Lawyers with the Texas Attorney General's office disagree. They say that even if the jury had heard all the information withheld by prosecutors and state witnesses, it would have still returned a guilty verdict and a death sentence.

In addition, they say Banks's appeals lawyers made a major mistake by going to federal court rather than first litigating the issues in state court. "This case is about federalism," says Gena Bunn, Texas' top capital-punishment appeals lawyer, in her brief to the court. "The state courts were never afforded a fair opportunity to adjudicate [Banks's] claims based on the evidence later presented in federal court."

The Fifth US Circuit Court of Appeals rejected Banks's appeal last year, citing those same federalism grounds. The court also ruled that the deceptive statements by prosecutors and witnesses at Banks's trial, and the alleged ineffectiveness of Banks's counsel, did not rise to a level necessary to invalidate the death sentence.

Banks was convicted of the 1980 murder of Richard Whitehead, who was found shot dead in a park near Nash, Texas.

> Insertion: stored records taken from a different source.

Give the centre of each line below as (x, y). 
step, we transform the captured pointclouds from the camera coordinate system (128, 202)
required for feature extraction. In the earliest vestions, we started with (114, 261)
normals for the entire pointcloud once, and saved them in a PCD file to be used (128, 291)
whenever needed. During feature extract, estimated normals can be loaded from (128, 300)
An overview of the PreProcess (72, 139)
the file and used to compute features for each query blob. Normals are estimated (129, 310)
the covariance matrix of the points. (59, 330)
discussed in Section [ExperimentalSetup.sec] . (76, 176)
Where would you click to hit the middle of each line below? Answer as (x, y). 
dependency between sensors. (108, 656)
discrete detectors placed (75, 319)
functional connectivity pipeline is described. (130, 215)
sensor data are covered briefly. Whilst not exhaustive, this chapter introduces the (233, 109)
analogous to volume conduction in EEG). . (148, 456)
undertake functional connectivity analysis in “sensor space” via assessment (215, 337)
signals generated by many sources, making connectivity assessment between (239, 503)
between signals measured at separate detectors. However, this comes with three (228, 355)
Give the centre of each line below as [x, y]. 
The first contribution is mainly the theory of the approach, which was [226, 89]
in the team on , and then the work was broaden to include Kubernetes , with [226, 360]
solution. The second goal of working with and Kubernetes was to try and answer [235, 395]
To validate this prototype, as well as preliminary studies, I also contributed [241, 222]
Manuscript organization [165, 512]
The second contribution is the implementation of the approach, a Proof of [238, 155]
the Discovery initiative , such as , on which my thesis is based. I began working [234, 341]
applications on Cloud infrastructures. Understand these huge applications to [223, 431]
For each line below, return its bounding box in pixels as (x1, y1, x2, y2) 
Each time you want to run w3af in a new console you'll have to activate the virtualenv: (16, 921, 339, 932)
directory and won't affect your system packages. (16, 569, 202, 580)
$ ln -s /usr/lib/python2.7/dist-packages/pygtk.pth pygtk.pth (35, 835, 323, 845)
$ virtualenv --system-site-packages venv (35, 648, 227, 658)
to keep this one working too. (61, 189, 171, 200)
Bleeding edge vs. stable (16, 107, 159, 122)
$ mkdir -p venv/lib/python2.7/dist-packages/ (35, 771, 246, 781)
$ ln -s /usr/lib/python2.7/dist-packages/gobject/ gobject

At the center of Banks's appeal is the failure of prosecutors to disclose fully contacts and cooperation between prosecutors and two key trial witnesses, Charles Cook and Robert Farr. The issue of prior contact is potentially important in a trial because jurors are expected to consider whether witnesses have received benefits or faced threats from authorities.

Mr. Farr provided key testimony against Banks during the penalty phase of the trial, suggesting to jurors that Banks posed a threat of future dangerousness and thus should be executed. What neither Banks nor the jurors knew was that Farr was a paid police informant hired to help gather evidence against Banks. Nonetheless, during closing argument, the prosecutor told jurors that Farr had been "open and honest with you in every way."

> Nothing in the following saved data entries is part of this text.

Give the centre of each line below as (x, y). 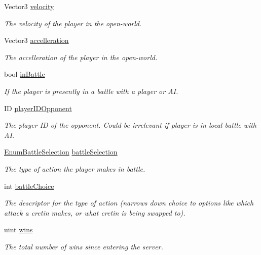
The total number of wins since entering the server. (84, 246)
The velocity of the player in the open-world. (73, 23)
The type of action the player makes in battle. (75, 168)
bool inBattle (25, 74)
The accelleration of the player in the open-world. (81, 57)
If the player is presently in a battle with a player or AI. (91, 91)
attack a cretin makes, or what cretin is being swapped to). (95, 212)
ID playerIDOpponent (38, 108)
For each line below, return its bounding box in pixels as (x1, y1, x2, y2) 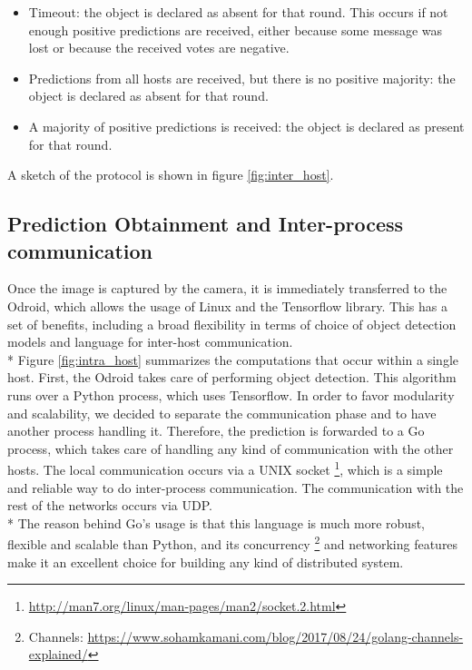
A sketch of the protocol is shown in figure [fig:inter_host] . (7, 165, 334, 184)
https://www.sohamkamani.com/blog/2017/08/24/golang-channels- (87, 626, 464, 645)
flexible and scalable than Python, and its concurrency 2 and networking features (7, 532, 458, 553)
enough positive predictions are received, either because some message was (28, 20, 443, 39)
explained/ (28, 645, 88, 664)
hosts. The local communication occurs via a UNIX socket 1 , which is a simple (7, 458, 443, 478)
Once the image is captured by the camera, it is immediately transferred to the (7, 279, 447, 298)
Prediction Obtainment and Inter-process (7, 210, 404, 238)
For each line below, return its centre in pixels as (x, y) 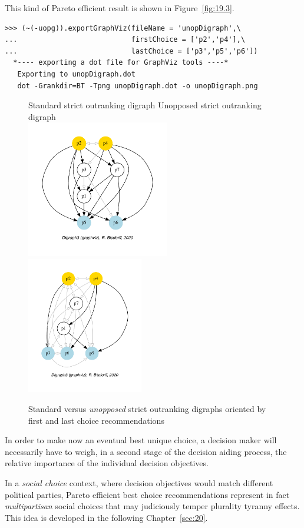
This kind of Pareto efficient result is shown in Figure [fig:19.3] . (120, 8)
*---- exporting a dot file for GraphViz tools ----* (121, 63)
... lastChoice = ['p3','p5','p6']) (131, 51)
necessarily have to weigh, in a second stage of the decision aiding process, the (146, 451)
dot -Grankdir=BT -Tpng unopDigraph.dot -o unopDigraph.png (138, 86)
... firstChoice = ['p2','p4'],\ (125, 40)
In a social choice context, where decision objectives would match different (139, 483)
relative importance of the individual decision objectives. (107, 463)
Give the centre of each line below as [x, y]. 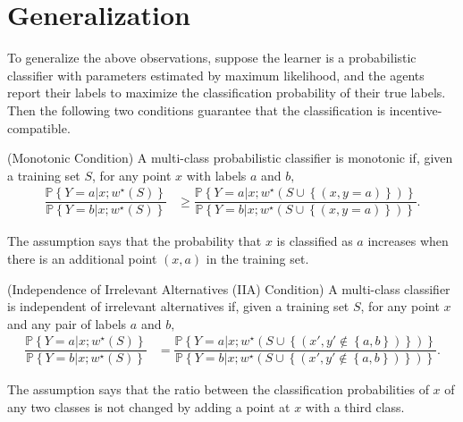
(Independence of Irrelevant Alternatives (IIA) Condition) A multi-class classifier [229, 288]
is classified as [315, 241]
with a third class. [355, 407]
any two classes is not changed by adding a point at [149, 407]
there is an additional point [82, 258]
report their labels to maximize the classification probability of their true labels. [227, 93]
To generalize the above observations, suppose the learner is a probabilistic [212, 58]
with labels [216, 175]

Mr. Cook's testimony was even more crucial to the state's case. He told jurors that Banks had confessed to having killed someone, that Banks asked Cook to get rid of a gun that turned out to be the murder weapon, and that Banks asked Cook to dispose of the victim's car.

When asked on cross-examination by Banks's lawyer whether he had previously discussed his testimony with authorities, Cook said no. Prosecutors knew the statement was false: They had in their files a 74-page transcript of Cook's pretrial preparation with authorities.

Cook's denial of involvement with authorities prevented the defense, and ultimately the jury, from learning that the prosecutors intervened in a pending arson case involving Cook. According to court documents, one month prior to Cook's testimony in the Banks trial the prosecutors filed habitual-offender charges against Cook in the arson case, a move that substantially increased his potential prison time if convicted. But after Cook's testimony against Banks, the arson case was dismissed.

During closing arguments, the prosecutor vouched for Cook. "Charles Cook brought you absolute truth," he said. And he added that state prosecutors "didn't hide anything with regard to any of these witnesses."

In an unusual move, six former state and federal judges, including former FBI Director William Sessions, filed a friend-of-the-court brief urging the justices to overturn the Fifth Circuit decision.

John Gibbons, former chief judge of the Third US Circuit Court of Appeals, is among the six who filed the brief. He says the Fifth Circuit's decision in the Banks case "simply shocked us."

"These are not a bunch of left-wing kooks who are trying to undermine the social order in Texas," Mr. Gibbons says of his fellow judges filing the brief. "A lot of them, like me, were appointed by Republican presidents."

The brief says in part: "The court of appeals treatment of these claims poses a significant threat to the fairness of future proceedings." It adds, "The questions presented in this case are ... of vital importance to all persons who are committed to ensuring fairness and accuracy in the administration of the death penalty."